About White Oak Apiaries
(and our honey)
White Oak Apiary is a migratory, commercial beekeeping farm. The number of colonies we keep varies from year to year, but averages about 800.
In addition to producing two varieties of raw, unprocessed honey, we provide pollination services to wild blueberry growers in mid-coast Maine. The bees are put onto the blueberry fields around the first of May, when the blossoms first appear, and usually remain there for about a month. Then the colonies are moved to the fields of neighbors and small local farmers, where they spend the rest of the summer making our delicious Maine Wildflower honey. At the end of the summer, we extract the honey, while the bees downsize their colonies and prepare for winter.
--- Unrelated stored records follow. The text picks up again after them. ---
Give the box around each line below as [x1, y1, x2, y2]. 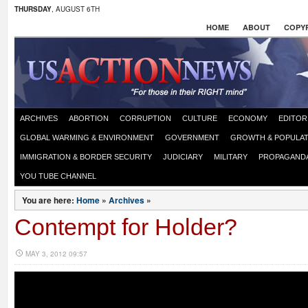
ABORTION [69, 114, 109, 122]
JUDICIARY [163, 153, 203, 161]
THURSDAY [14, 4, 52, 14]
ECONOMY [228, 114, 267, 122]
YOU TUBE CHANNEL [20, 172, 96, 180]
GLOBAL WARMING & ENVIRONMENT [20, 133, 154, 142]
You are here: [22, 194, 76, 206]
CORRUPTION [120, 114, 171, 122]
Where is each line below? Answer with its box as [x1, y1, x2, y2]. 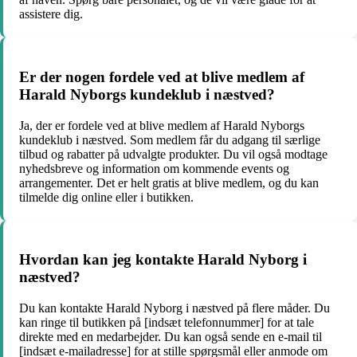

In the fall, we move our whole operation to Southeast Georgia, in the piney woods along the Satilla river, just northeast of Okefenokee swamp, about 40 miles inland from the Atlantic coast. Spring starts in the middle of January there, with the Maple tree bloom. The bees collect a large amount of pollen and nectar from the Maples to start rearing brood for the year. Hive population increases rapidly in the warming climate, and in late February a swamp shrub called Ty-Ty blooms in astonishing profusion. With a fine perfumy aroma and flowery flavor, Ty-Ty nectar and pollen flow for almost a month, providing the fuel for an accelerating population explosion. We use this growth to make our spring increase, dividing colonies and adding new queens.
By the first of May, it is time to load the bees onto trucks for the trip north, but we leave some colonies to benefit from the next wave of bloom, to make a crop of our Extra Fancy Georgia Honey, from the famous Gallberry and Tupelo flowers.